* EXERCISE BRIEF: Check the records below for the word "posting" and state how many lines contain it, replying with the number only.

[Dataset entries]
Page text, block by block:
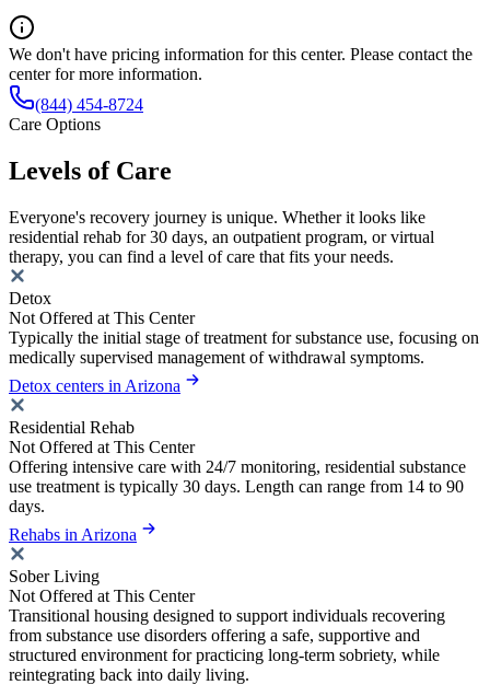
We don't have pricing information for this center. Please contact the
center for more information.
(844) 454-8724
Care Options
Levels of Care
Everyone's recovery journey is unique. Whether it looks like
residential rehab for 30 days, an outpatient program, or virtual
therapy, you can find a level of care that fits your needs.
Detox
Not Offered at This Center
Typically the initial stage of treatment for substance use, focusing on
medically supervised management of withdrawal symptoms.
Detox centers in Arizona
Residential Rehab
Not Offered at This Center
Offering intensive care with 24/7 monitoring, residential substance
use treatment is typically 30 days. Length can range from 14 to 90
days.
Rehabs in Arizona
Sober Living
Not Offered at This Center
Transitional housing designed to support individuals recovering
from substance use disorders offering a safe, supportive and
structured environment for practicing long-term sobriety, while
reintegrating back into daily living.
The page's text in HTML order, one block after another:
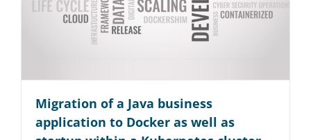
Migration of a Java business
application to Docker as well as
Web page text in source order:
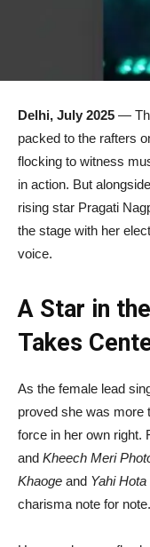
Delhi, July 2025 —
packed to the rafters
flocking to witness
in action. But
rising star Pragati
the stage with her
voice.
A Star in
Takes
As the female lead
proved she was
force in her own right.
and Kheech Meri
Khaoge and Yahi
charisma note for note.
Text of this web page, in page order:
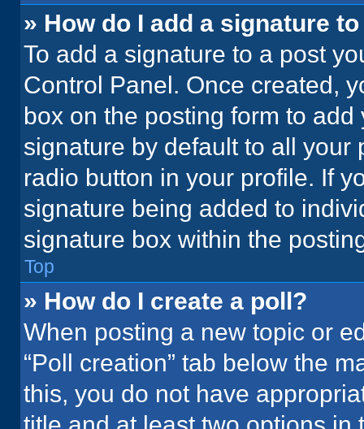
» How do I add a signature
To add a signature to a post
Control Panel. Once created,
box on the posting form to
signature by default to all
radio button in your profile. If
signature being added to
signature box within the
Top
» How do I create a poll?
When posting a new topic or
“Poll creation” tab below the
this, you do not have

* WRITTEN SOLUTION: 2